Governor Newsom signed CFT co-sponsored AB 376, the Student Borrower Bill of Rights, on Friday, September 25. This critical piece of legislation will bring much-needed reforms to the student loan market and regulate the private sector companies that service both federal and private student loans for California borrowers.

This bill will make California the first state in the nation to create a comprehensive set of rights for people holding student debt, by requiring student loan companies to treat borrowers fairly and giving borrowers the right to hold these companies accountable when they fail to meet basic servicing standards. 

The student debt burden hits virtually everyone — but it falls disproportionately on women, who collectively hold two-thirds of all student debt, and on people of color, exacerbating existing income and wealth gaps. According to a new study, a typical white male borrower pays off 44 percent of his debt 12 years after starting school, while the typical black female borrower sees her balance grow by 13 percent in that time.

For the 3.7 million Californians currently holding $147 billion in student debt, leaving school means facing a complex and confusing loan repayment system that can make the loan burdens even worse. Loan servicers like Sallie Mae, Navient, or FedLoan Servicing are the gatekeepers for everything a borrower needs to do to manage a student loan. But as multiple investigations have shown, loan servicers consistently get in the way of borrowers’ ability to manage their loans, steering them into options that can add more interest to their loans and even pushing some borrowers into default.

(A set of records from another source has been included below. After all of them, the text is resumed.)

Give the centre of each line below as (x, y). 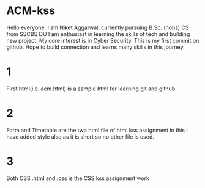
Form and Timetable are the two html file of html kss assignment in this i (97, 130)
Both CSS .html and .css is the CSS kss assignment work (78, 178)
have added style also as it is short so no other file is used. (80, 136)
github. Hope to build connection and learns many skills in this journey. (95, 47)
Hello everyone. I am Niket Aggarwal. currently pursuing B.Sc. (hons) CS (98, 27)
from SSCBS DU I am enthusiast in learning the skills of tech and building (98, 34)
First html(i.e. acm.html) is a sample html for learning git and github (91, 89)
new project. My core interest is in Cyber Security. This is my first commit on (103, 40)

Unlike mortgages or credit cards, there is no industry-wide framework at the federal level to regulate the student loan industry. As a result, people with student loans do not have safeguards to help them get out of debt. To address these longstanding problems, AB 376, carried by Assemblyman Mark Stone, D-Santa Cruz, will create enforceable industry-wide standards for loan servicing companies. 

The new law will do the following things:

  • Ban “abusive” student loan servicing practices that take unreasonable advantage of borrowers ‘confusion over loan repayment options;
  • Create minimum servicing standards related to application of payments, paperwork retention and specialized staff training;
  • Establish a Student Borrower Advocate within the Department of Business Oversight (DBO) responsible for reviewing complaints, gathering data and coordinating with related state agencies; and
  • Grant DBO additional “market monitoring” authorities, to collect better data about the student loan servicing industry

Download the AB 376 Fact Sheet

There are simply too many student loan servicing companies that mismanage student loans and conduct business in harmful and deceptive ways. With millions of Californians now struggling under the combined weight of student loan debt and the economic shocks caused by COVID-19, student loan borrowers deserve basic consumer protections now more than ever.

CFT co-sponsored AB 376 takes a bold step in the right direction.